**GOAL OF THE EXERCISE:** Your answer should be the lines of the data below that contain "Atami".

Items listed in a dataset
========================================================================

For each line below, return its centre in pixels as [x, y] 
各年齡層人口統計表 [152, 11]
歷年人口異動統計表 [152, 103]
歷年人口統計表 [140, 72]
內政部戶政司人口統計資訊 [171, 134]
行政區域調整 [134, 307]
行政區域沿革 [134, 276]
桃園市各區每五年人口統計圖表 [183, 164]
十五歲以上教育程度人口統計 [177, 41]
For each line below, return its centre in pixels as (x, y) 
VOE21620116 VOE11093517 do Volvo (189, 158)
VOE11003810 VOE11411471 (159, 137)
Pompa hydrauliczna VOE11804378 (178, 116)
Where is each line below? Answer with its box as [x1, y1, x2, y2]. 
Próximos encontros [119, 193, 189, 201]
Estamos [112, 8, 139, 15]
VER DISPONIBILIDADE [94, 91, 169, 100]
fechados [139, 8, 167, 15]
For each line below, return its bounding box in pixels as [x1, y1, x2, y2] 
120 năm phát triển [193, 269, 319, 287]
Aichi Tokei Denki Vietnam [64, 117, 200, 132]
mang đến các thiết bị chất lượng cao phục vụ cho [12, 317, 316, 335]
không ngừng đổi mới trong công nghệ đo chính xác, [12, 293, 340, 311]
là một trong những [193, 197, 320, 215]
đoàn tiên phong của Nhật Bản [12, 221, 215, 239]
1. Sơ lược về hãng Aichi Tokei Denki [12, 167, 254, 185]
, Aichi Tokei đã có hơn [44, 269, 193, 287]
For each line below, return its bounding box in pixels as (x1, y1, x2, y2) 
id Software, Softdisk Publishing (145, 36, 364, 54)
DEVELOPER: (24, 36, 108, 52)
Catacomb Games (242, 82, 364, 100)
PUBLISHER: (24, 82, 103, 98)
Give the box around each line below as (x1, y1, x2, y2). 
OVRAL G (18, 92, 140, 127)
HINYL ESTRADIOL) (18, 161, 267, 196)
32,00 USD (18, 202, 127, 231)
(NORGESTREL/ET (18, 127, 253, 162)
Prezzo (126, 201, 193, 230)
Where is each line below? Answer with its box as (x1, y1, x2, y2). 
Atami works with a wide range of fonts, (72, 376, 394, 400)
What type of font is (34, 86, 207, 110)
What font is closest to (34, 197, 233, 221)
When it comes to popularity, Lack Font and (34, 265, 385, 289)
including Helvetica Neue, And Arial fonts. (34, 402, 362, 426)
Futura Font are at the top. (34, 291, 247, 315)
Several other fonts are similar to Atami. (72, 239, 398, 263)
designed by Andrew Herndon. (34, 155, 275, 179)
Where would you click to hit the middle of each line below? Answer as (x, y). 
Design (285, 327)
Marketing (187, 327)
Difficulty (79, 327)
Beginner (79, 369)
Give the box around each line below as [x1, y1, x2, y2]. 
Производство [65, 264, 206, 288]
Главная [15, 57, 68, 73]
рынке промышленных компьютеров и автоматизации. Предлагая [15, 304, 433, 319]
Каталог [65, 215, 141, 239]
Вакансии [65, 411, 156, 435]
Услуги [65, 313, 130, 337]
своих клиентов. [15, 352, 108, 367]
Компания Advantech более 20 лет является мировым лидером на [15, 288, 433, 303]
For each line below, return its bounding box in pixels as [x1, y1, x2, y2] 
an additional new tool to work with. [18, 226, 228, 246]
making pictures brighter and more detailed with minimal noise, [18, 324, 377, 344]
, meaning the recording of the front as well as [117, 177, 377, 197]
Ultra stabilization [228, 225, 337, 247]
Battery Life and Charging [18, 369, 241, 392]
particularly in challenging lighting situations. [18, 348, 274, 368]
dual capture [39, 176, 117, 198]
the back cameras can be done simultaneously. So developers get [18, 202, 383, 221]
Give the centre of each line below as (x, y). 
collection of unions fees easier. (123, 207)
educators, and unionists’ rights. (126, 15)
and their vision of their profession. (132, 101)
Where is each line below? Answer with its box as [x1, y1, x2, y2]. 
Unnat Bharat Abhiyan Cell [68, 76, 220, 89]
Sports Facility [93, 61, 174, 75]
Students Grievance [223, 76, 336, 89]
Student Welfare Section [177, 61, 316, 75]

========================================================================

**SOLUTION FOR THIS EXERCISE:**
Atami works with a wide range of fonts, (72, 376, 394, 400)
Several other fonts are similar to Atami. (72, 239, 398, 263)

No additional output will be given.